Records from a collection
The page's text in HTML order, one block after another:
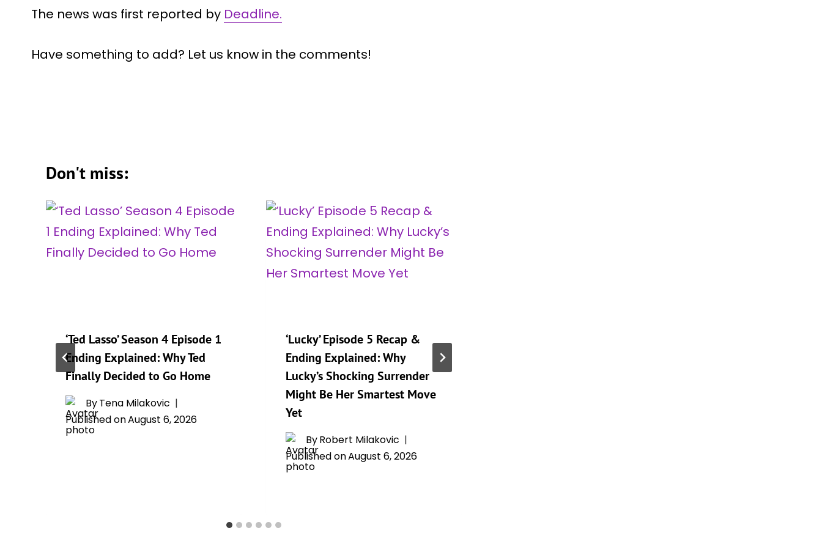
The news was first reported by Deadline.
Have something to add? Let us know in the comments!
Don't miss:
‘Ted Lasso’ Season 4 Episode 1
Ending Explained: Why Ted
Finally Decided to Go Home
ByTena Milakovic
Published onAugust 6, 2026
‘Lucky’ Episode 5 Recap &
Ending Explained: Why
Lucky’s Shocking Surrender
Might Be Her Smartest Move
Yet
ByRobert Milakovic
Published onAugust 6, 2026
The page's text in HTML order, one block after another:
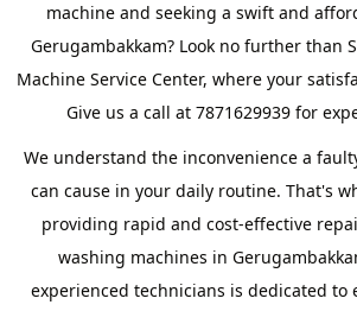
machine and seeking a swift and
Gerugambakkam? Look no further than
Machine Service Center, where your
Give us a call at 7871629939 for
We understand the inconvenience a
can cause in your daily routine. That's
providing rapid and cost-effective
washing machines in
experienced technicians is dedicated to
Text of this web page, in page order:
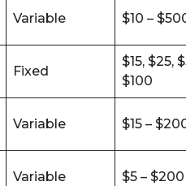
Variable $10 –
Fixed
$15, $25,
$100
Variable $15 –
Variable $5 – $200
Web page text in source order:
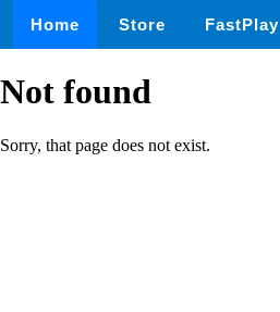
Home Store FastPlay
Not found
Sorry, that page does not exist.
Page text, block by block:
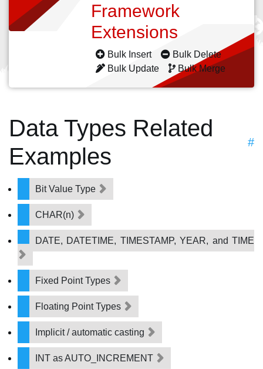
Framework
Extensions
Bulk Insert
Bulk Delete
Bulk Update
Bulk Merge
Data Types Related
Examples
#
Bit Value Type
CHAR(n)
DATE, DATETIME, TIMESTAMP, YEAR, and TIME
Fixed Point Types
Floating Point Types
Implicit / automatic casting
INT as AUTO_INCREMENT
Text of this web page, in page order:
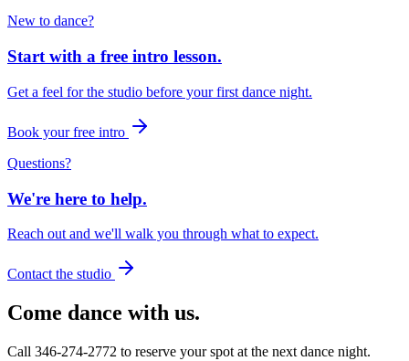
New to dance?
Start with a free intro lesson.
Get a feel for the studio before your first dance night.
Book your free intro
Questions?
We're here to help.
Reach out and we'll walk you through what to expect.
Contact the studio
Come dance with us.
Call 346-274-2772 to reserve your spot at the next dance night.
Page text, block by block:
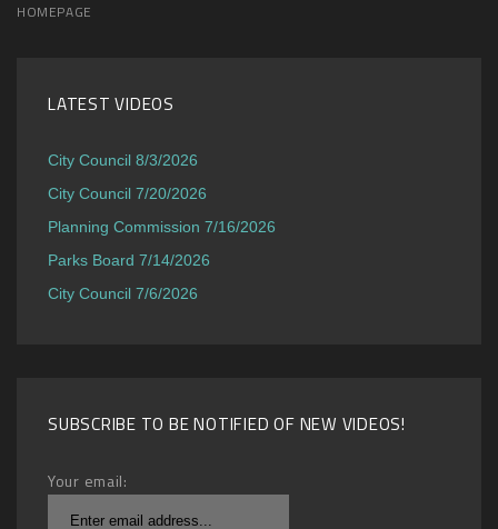
HOMEPAGE
LATEST VIDEOS
City Council 8/3/2026
City Council 7/20/2026
Planning Commission 7/16/2026
Parks Board 7/14/2026
City Council 7/6/2026
SUBSCRIBE TO BE NOTIFIED OF NEW VIDEOS!
Your email:
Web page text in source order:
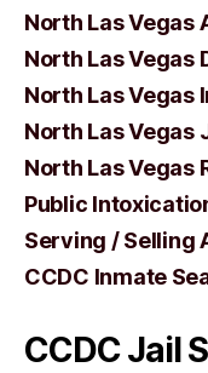
North Las Vegas
North Las Vegas
North Las Vegas
North Las Vegas
North Las Vegas
Public
Serving / Selling
CCDC Inmate
CCDC Jail
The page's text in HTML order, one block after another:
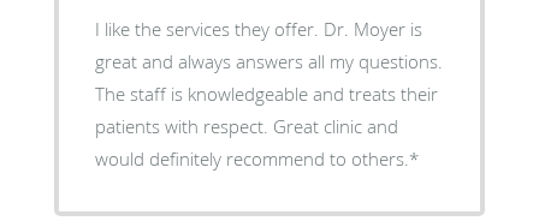
I like the services they offer. Dr. Moyer is
great and always answers all my questions.
The staff is knowledgeable and treats their
patients with respect. Great clinic and
would definitely recommend to others.*
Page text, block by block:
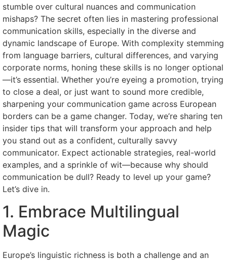
stumble over cultural nuances and communication
mishaps? The secret often lies in mastering professional
communication skills, especially in the diverse and
dynamic landscape of Europe. With complexity stemming
from language barriers, cultural differences, and varying
corporate norms, honing these skills is no longer optional
—it’s essential. Whether you’re eyeing a promotion, trying
to close a deal, or just want to sound more credible,
sharpening your communication game across European
borders can be a game changer. Today, we’re sharing ten
insider tips that will transform your approach and help
you stand out as a confident, culturally savvy
communicator. Expect actionable strategies, real-world
examples, and a sprinkle of wit—because why should
communication be dull? Ready to level up your game?
Let’s dive in.
1. Embrace Multilingual
Magic
Europe’s linguistic richness is both a challenge and an
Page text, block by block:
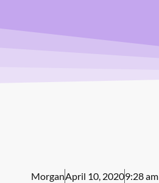
MorganApril 10, 20209:28 am
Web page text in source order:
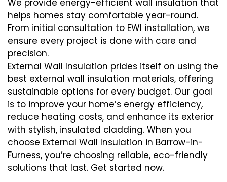
We provide energy-efficient wall insulation that
helps homes stay comfortable year-round.
From initial consultation to EWI installation, we
ensure every project is done with care and
precision.
External Wall Insulation prides itself on using the
best external wall insulation materials, offering
sustainable options for every budget. Our goal
is to improve your home’s energy efficiency,
reduce heating costs, and enhance its exterior
with stylish, insulated cladding. When you
choose External Wall Insulation in Barrow-in-
Furness, you’re choosing reliable, eco-friendly
solutions that last. Get started now.
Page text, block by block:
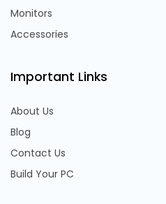
Monitors
Accessories
Important Links
About Us
Blog
Contact Us
Build Your PC
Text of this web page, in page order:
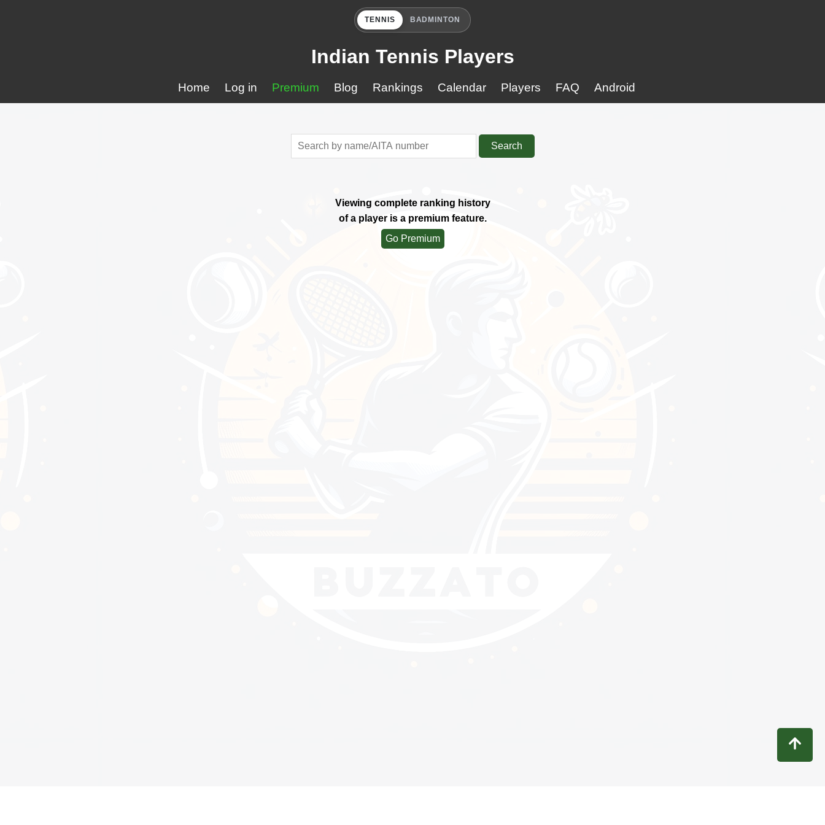
TENNIS BADMINTON
Indian Tennis Players
Home Log in Premium Blog Rankings Calendar Players FAQ Android
Search
Viewing complete ranking history
of a player is a premium feature.
Go Premium
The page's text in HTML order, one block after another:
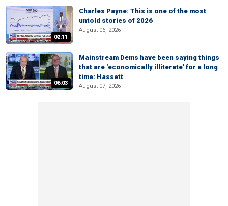
02:11
Charles Payne: This is one of the most
untold stories of 2026
August 06, 2026
06:03
Mainstream Dems have been saying things
that are 'economically illiterate' for a long
time: Hassett
August 07, 2026
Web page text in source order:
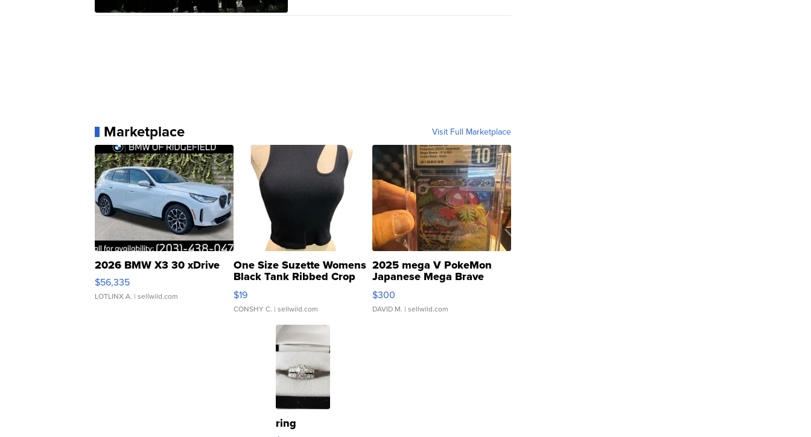
Marketplace Visit Full Marketplace
2026 BMW X3 30 xDrive
$56,335
LOTLINX A. | sellwild.com
One Size Suzette Womens
Black Tank Ribbed Crop
Asymmetrical ...
$19
CONSHY C. | sellwild.com
2025 mega V PokeMon
Japanese Mega Brave
076/063 Super Rare H...
$300
DAVID M. | sellwild.com
ring
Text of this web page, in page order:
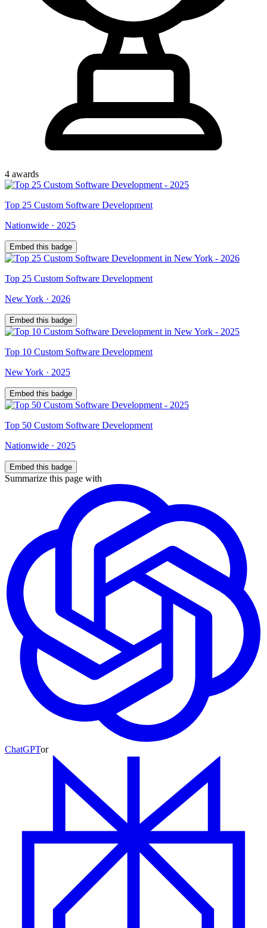
4 awards
Top 25 Custom Software Development
Nationwide · 2025
Embed this badge
Top 25 Custom Software Development
New York · 2026
Embed this badge
Top 10 Custom Software Development
New York · 2025
Embed this badge
Top 50 Custom Software Development
Nationwide · 2025
Embed this badge
Summarize this page with
ChatGPTor
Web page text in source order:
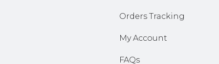
Orders Tracking
My Account
FAQs
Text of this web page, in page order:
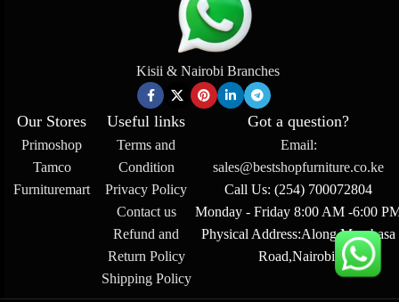
Kisii & Nairobi Branches
Our Stores
Primoshop
Tamco
Furnituremart
Useful links
Terms and
Condition
Privacy Policy
Contact us
Refund and
Return Policy
Shipping Policy
Got a question?
Email:
sales@bestshopfurniture.co.ke
Call Us: (254) 700072804
Monday - Friday 8:00 AM -6:00
Physical Address:Along Mombasa
Road,Nairobi.
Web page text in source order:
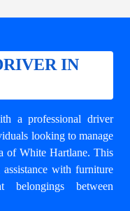
IN
a professional driver
looking to manage
of White Hartlane. This
assistance with furniture
belongings between
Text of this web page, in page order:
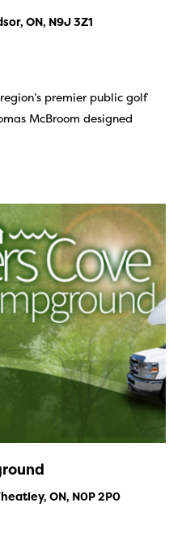
ON, N9J 3Z1
premier public golf
McBroom designed
ON, N0P 2P0
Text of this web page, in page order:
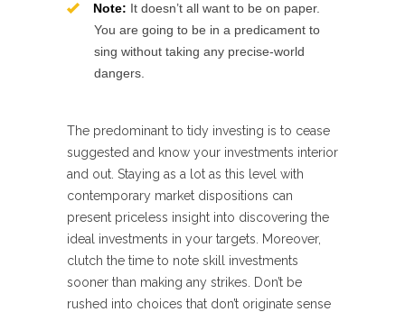
Note: It doesn’t all want to be on paper.
You are going to be in a predicament to
sing without taking any precise-world
dangers.
The predominant to tidy investing is to cease
suggested and know your investments interior
and out. Staying as a lot as this level with
contemporary market dispositions can
present priceless insight into discovering the
ideal investments in your targets. Moreover,
clutch the time to note skill investments
sooner than making any strikes. Don’t be
rushed into choices that don’t originate sense
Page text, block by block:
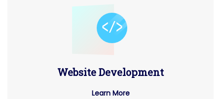
Website Development
Learn More
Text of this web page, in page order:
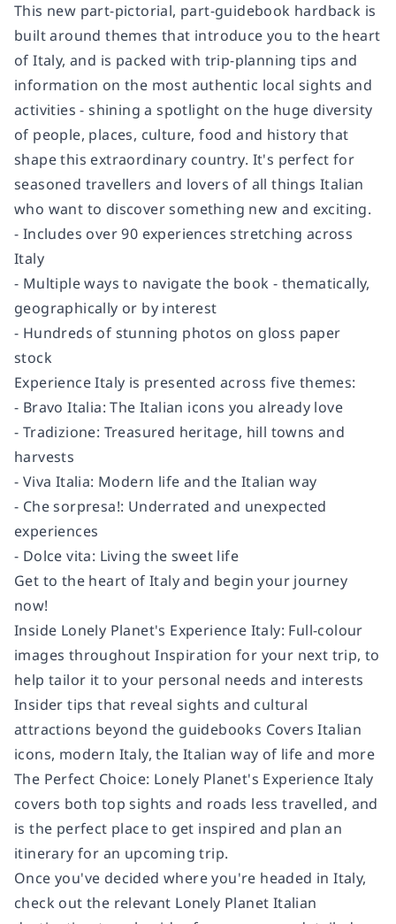
This new part-pictorial, part-guidebook hardback is
built around themes that introduce you to the heart
of Italy, and is packed with trip-planning tips and
information on the most authentic local sights and
activities - shining a spotlight on the huge diversity
of people, places, culture, food and history that
shape this extraordinary country. It's perfect for
seasoned travellers and lovers of all things Italian
who want to discover something new and exciting.
- Includes over 90 experiences stretching across
Italy
- Multiple ways to navigate the book - thematically,
geographically or by interest
- Hundreds of stunning photos on gloss paper
stock
Experience Italy is presented across five themes:
- Bravo Italia: The Italian icons you already love
- Tradizione: Treasured heritage, hill towns and
harvests
- Viva Italia: Modern life and the Italian way
- Che sorpresa!: Underrated and unexpected
experiences
- Dolce vita: Living the sweet life
Get to the heart of Italy and begin your journey
now!
Inside Lonely Planet's Experience Italy: Full-colour
images throughout Inspiration for your next trip, to
help tailor it to your personal needs and interests
Insider tips that reveal sights and cultural
attractions beyond the guidebooks Covers Italian
icons, modern Italy, the Italian way of life and more
The Perfect Choice: Lonely Planet's Experience Italy
covers both top sights and roads less travelled, and
is the perfect place to get inspired and plan an
itinerary for an upcoming trip.
Once you've decided where you're headed in Italy,
check out the relevant Lonely Planet Italian
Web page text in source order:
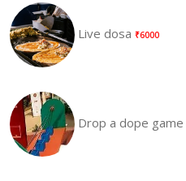
Live dosa ₹6000
Drop a dope game
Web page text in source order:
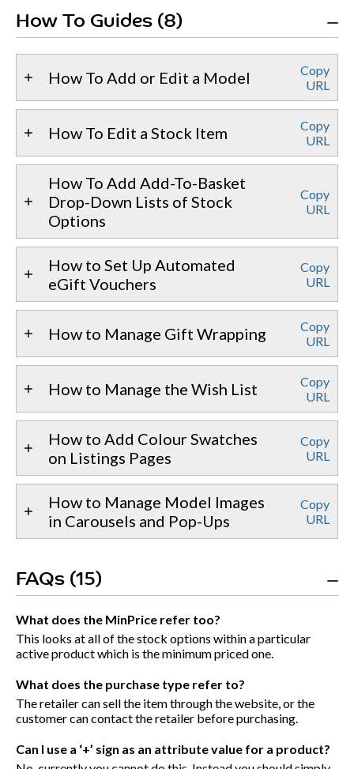
How To Guides (8)
How To Add or Edit a Model
Copy
URL
How To Edit a Stock Item
Copy
URL
How To Add Add-To-Basket
Drop-Down Lists of Stock
Options
Copy
URL
How to Set Up Automated
eGift Vouchers
Copy
URL
How to Manage Gift Wrapping
Copy
URL
How to Manage the Wish List
Copy
URL
How to Add Colour Swatches
on Listings Pages
Copy
URL
How to Manage Model Images
in Carousels and Pop-Ups
Copy
URL
FAQs (15)
What does the MinPrice refer too?
This looks at all of the stock options within a particular
active product which is the minimum priced one.
What does the purchase type refer to?
The retailer can sell the item through the website, or the
customer can contact the retailer before purchasing.
Can I use a ‘+’ sign as an attribute value for a product?
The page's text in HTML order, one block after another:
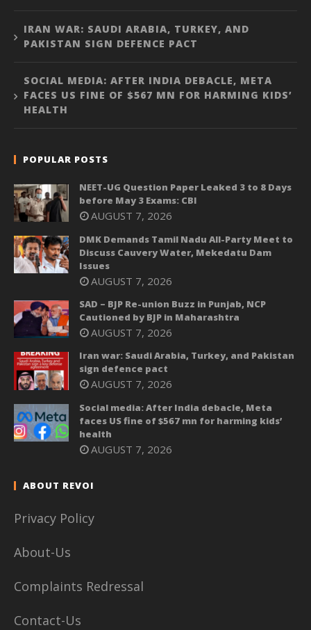
IRAN WAR: SAUDI ARABIA, TURKEY, AND
PAKISTAN SIGN DEFENCE PACT
SOCIAL MEDIA: AFTER INDIA DEBACLE, META
FACES US FINE OF $567 MN FOR HARMING KIDS’
HEALTH
POPULAR POSTS
NEET-UG Question Paper Leaked 3 to 8 Days
before May 3 Exams: CBI
AUGUST 7, 2026
DMK Demands Tamil Nadu All-Party Meet to
Discuss Cauvery Water, Mekedatu Dam
Issues
AUGUST 7, 2026
SAD – BJP Re-union Buzz in Punjab, NCP
Cautioned by BJP in Maharashtra
AUGUST 7, 2026
Iran war: Saudi Arabia, Turkey, and Pakistan
sign defence pact
AUGUST 7, 2026
Social media: After India debacle, Meta
faces US fine of $567 mn for harming kids’
health
AUGUST 7, 2026
ABOUT REVOI
Privacy Policy
About-Us
Complaints Redressal
Contact-Us
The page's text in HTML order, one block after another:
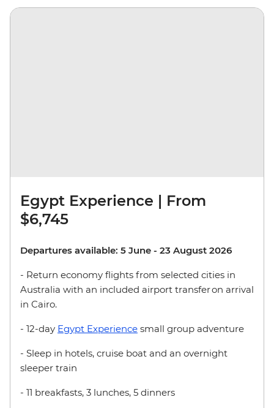
Egypt Experience | From
$6,745
Departures available: 5 June - 23 August 2026
- Return economy flights from selected cities in
Australia with an included airport transfer on arrival
in Cairo.
- 12-day Egypt Experience small group adventure
- Sleep in hotels, cruise boat and an overnight
sleeper train
- 11 breakfasts, 3 lunches, 5 dinners
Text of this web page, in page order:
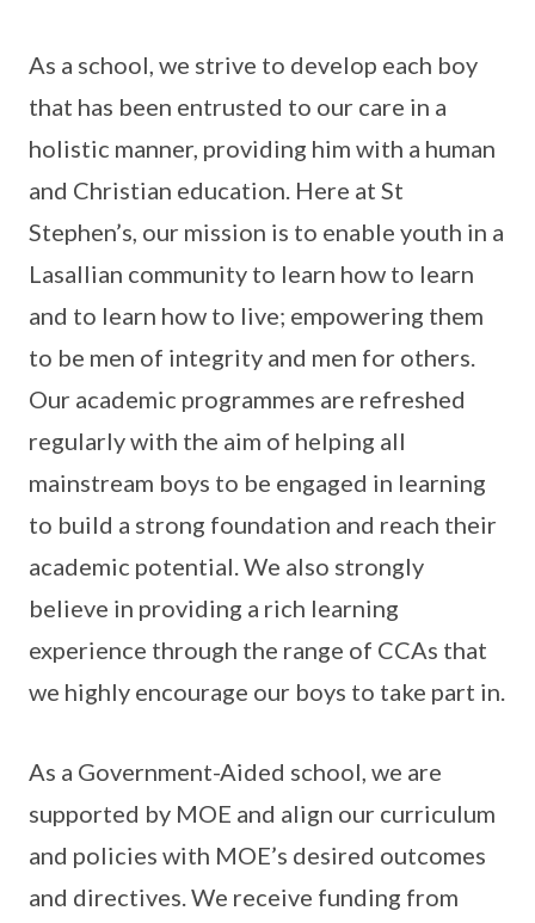
As a school, we strive to develop each boy
that has been entrusted to our care in a
holistic manner, providing him with a human
and Christian education. Here at St
Stephen’s, our mission is to enable youth in a
Lasallian community to learn how to learn
and to learn how to live; empowering them
to be men of integrity and men for others.
Our academic programmes are refreshed
regularly with the aim of helping all
mainstream boys to be engaged in learning
to build a strong foundation and reach their
academic potential. We also strongly
believe in providing a rich learning
experience through the range of CCAs that
we highly encourage our boys to take part in.
As a Government-Aided school, we are
supported by MOE and align our curriculum
and policies with MOE’s desired outcomes
and directives. We receive funding from
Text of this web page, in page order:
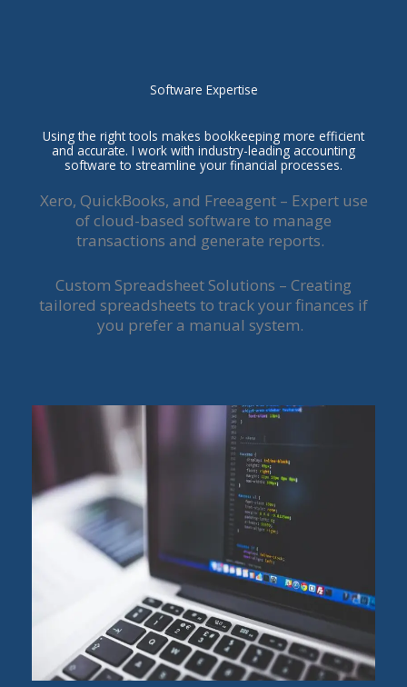
Software Expertise
Using the right tools makes bookkeeping more efficient
and accurate. I work with industry-leading accounting
software to streamline your financial processes.
Xero, QuickBooks, and Freeagent – Expert use
of cloud-based software to manage
transactions and generate reports.
Custom Spreadsheet Solutions – Creating
tailored spreadsheets to track your finances if
you prefer a manual system.
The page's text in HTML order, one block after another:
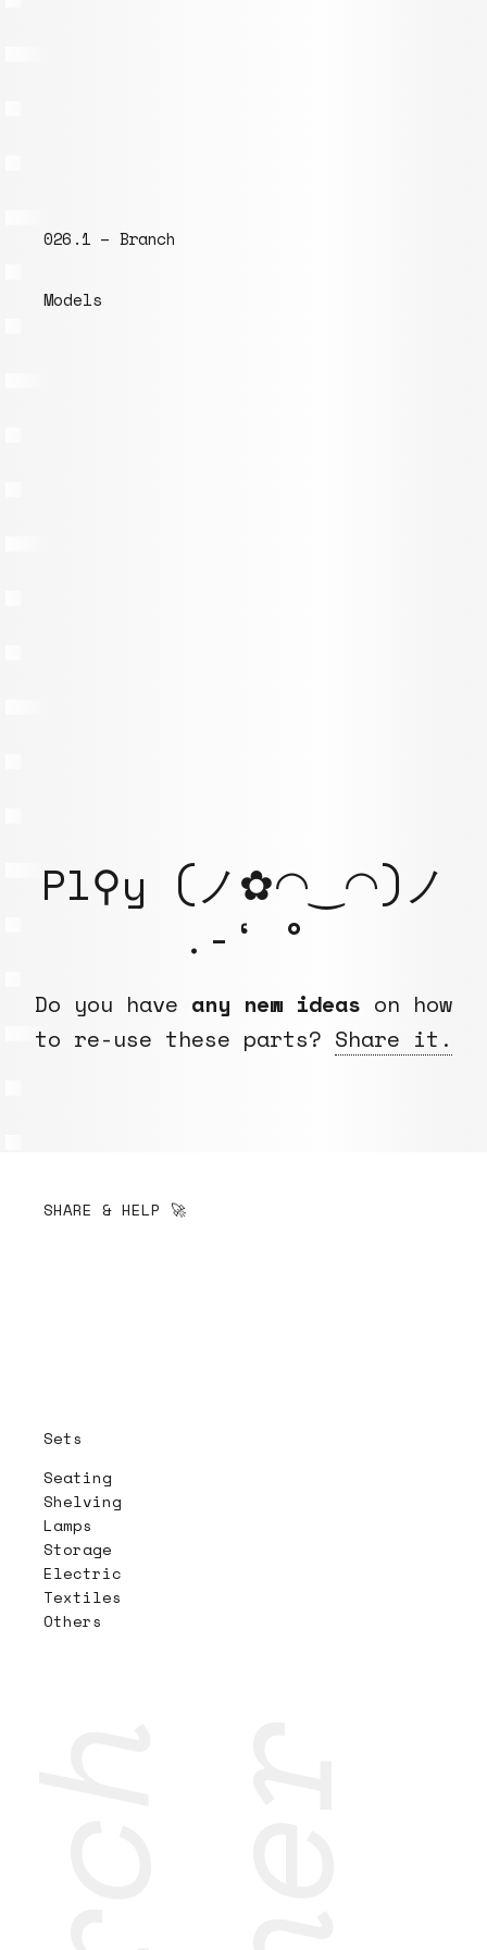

> _TASK TO CARRY OUT_: Though the entries above contain pictures, none should be copied; reproduce only the lines between the one holding "sustainable options for" and the one holding "New York · 2026", inclusive, exactly as written.

> _PROBLEM SOLUTION_:
sustainable options for every budget. Our goal
is to improve your home’s energy efficiency,
reduce heating costs, and enhance its exterior
with stylish, insulated cladding. When you
choose External Wall Insulation in Barrow-in-
Furness, you’re choosing reliable, eco-friendly
solutions that last. Get started now.
Page text, block by block:
Monitors
Accessories
Important Links
About Us
Blog
Contact Us
Build Your PC
Text of this web page, in page order:
TENNIS BADMINTON
Indian Tennis Players
Home Log in Premium Blog Rankings Calendar Players FAQ Android
Search
Viewing complete ranking history
of a player is a premium feature.
Go Premium
The page's text in HTML order, one block after another:
02:11
Charles Payne: This is one of the most
untold stories of 2026
August 06, 2026
06:03
Mainstream Dems have been saying things
that are 'economically illiterate' for a long
time: Hassett
August 07, 2026
Web page text in source order:
Marketplace Visit Full Marketplace
2026 BMW X3 30 xDrive
$56,335
LOTLINX A. | sellwild.com
One Size Suzette Womens
Black Tank Ribbed Crop
Asymmetrical ...
$19
CONSHY C. | sellwild.com
2025 mega V PokeMon
Japanese Mega Brave
076/063 Super Rare H...
$300
DAVID M. | sellwild.com
ring
Text of this web page, in page order:
4 awards
Top 25 Custom Software Development
Nationwide · 2025
Embed this badge
Top 25 Custom Software Development
New York · 2026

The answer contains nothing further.